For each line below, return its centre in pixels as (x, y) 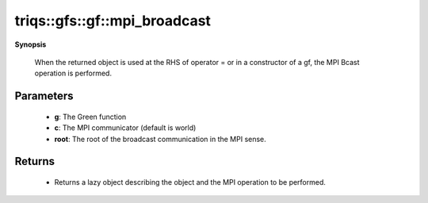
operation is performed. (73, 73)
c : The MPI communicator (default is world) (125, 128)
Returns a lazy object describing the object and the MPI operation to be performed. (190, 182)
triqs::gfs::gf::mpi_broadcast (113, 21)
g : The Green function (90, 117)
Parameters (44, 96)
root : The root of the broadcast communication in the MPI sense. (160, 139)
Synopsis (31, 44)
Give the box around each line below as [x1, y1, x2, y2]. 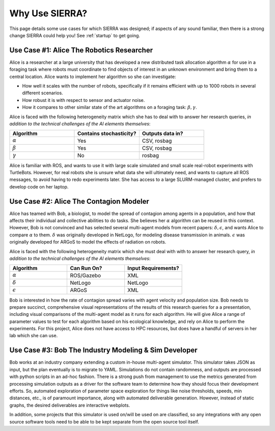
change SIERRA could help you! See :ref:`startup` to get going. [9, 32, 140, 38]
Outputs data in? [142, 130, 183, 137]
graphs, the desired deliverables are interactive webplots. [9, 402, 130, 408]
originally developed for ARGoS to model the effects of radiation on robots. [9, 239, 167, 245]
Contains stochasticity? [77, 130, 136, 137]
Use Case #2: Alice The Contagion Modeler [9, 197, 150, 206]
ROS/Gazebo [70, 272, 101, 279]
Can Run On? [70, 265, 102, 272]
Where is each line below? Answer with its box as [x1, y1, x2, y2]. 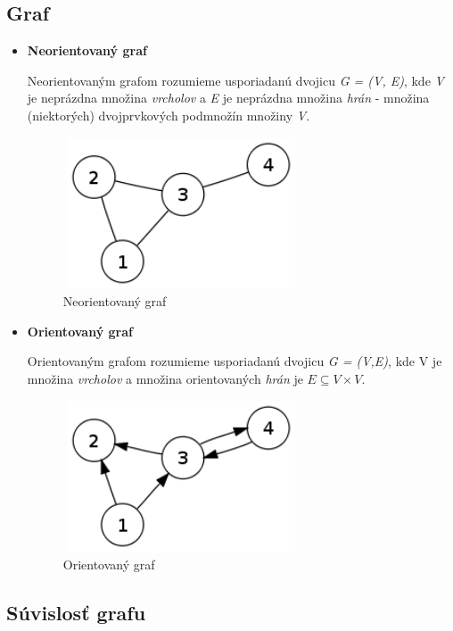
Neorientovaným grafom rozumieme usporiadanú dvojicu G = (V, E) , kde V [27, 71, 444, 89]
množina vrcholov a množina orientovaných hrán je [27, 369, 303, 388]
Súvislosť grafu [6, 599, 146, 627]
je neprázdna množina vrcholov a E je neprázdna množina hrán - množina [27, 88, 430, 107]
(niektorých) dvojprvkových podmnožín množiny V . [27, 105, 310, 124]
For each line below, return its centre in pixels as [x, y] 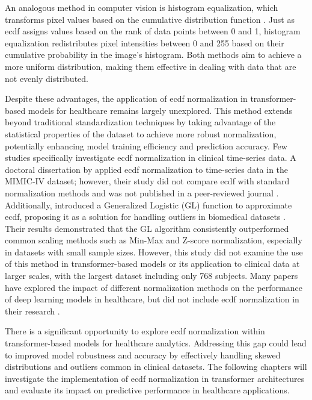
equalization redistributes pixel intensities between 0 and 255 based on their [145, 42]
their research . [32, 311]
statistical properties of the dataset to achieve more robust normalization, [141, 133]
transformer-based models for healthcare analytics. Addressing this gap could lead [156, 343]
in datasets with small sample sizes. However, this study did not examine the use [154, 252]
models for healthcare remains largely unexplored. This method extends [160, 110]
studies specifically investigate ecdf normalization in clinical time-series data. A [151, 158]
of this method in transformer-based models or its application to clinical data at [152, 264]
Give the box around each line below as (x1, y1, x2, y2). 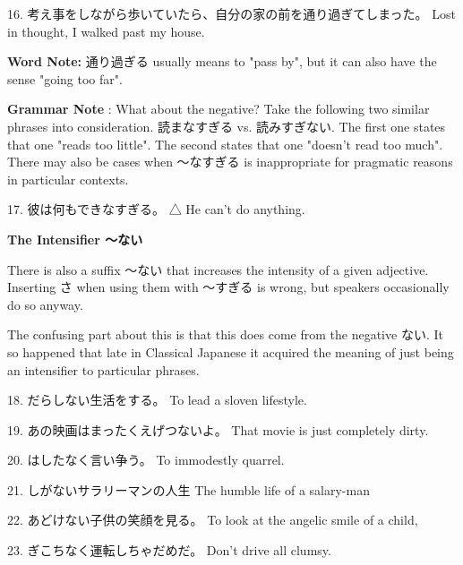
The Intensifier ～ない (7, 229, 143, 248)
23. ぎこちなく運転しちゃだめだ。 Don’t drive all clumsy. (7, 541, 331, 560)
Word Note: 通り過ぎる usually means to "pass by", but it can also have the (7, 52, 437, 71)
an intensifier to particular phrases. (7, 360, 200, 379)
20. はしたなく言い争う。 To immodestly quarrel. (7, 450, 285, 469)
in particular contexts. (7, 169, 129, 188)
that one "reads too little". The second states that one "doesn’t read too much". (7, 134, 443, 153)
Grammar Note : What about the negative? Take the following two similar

..........

**Work order**
For each record above, write out every line exactly and skip the pictures.

**Exercise solution**
For each line below, return its centre in pixels as (x, y) 
operation is performed. (73, 73)
c : The MPI communicator (default is world) (125, 128)
Returns a lazy object describing the object and the MPI operation to be performed. (190, 182)
triqs::gfs::gf::mpi_broadcast (113, 21)
g : The Green function (90, 117)
Parameters (44, 96)
root : The root of the broadcast communication in the MPI sense. (160, 139)
Synopsis (31, 44)
Give the box around each line below as [x1, y1, x2, y2]. 
change SIERRA could help you! See :ref:`startup` to get going. [9, 32, 140, 38]
Outputs data in? [142, 130, 183, 137]
graphs, the desired deliverables are interactive webplots. [9, 402, 130, 408]
originally developed for ARGoS to model the effects of radiation on robots. [9, 239, 167, 245]
Contains stochasticity? [77, 130, 136, 137]
Use Case #2: Alice The Contagion Modeler [9, 197, 150, 206]
ROS/Gazebo [70, 272, 101, 279]
Can Run On? [70, 265, 102, 272]
Where is each line below? Answer with its box as [x1, y1, x2, y2]. 
Neorientovaným grafom rozumieme usporiadanú dvojicu G = (V, E) , kde V [27, 71, 444, 89]
množina vrcholov a množina orientovaných hrán je [27, 369, 303, 388]
Súvislosť grafu [6, 599, 146, 627]
je neprázdna množina vrcholov a E je neprázdna množina hrán - množina [27, 88, 430, 107]
(niektorých) dvojprvkových podmnožín množiny V . [27, 105, 310, 124]
For each line below, return its centre in pixels as [x, y] 
equalization redistributes pixel intensities between 0 and 255 based on their [145, 42]
their research . [32, 311]
statistical properties of the dataset to achieve more robust normalization, [141, 133]
transformer-based models for healthcare analytics. Addressing this gap could lead [156, 343]
in datasets with small sample sizes. However, this study did not examine the use [154, 252]
models for healthcare remains largely unexplored. This method extends [160, 110]
studies specifically investigate ecdf normalization in clinical time-series data. A [151, 158]
of this method in transformer-based models or its application to clinical data at [152, 264]
Give the box around each line below as (x1, y1, x2, y2). 
The Intensifier ～ない (7, 229, 143, 248)
23. ぎこちなく運転しちゃだめだ。 Don’t drive all clumsy. (7, 541, 331, 560)
Word Note: 通り過ぎる usually means to "pass by", but it can also have the (7, 52, 437, 71)
an intensifier to particular phrases. (7, 360, 200, 379)
20. はしたなく言い争う。 To immodestly quarrel. (7, 450, 285, 469)
in particular contexts. (7, 169, 129, 188)
that one "reads too little". The second states that one "doesn’t read too much". (7, 134, 443, 153)
Grammar Note : What about the negative? Take the following two similar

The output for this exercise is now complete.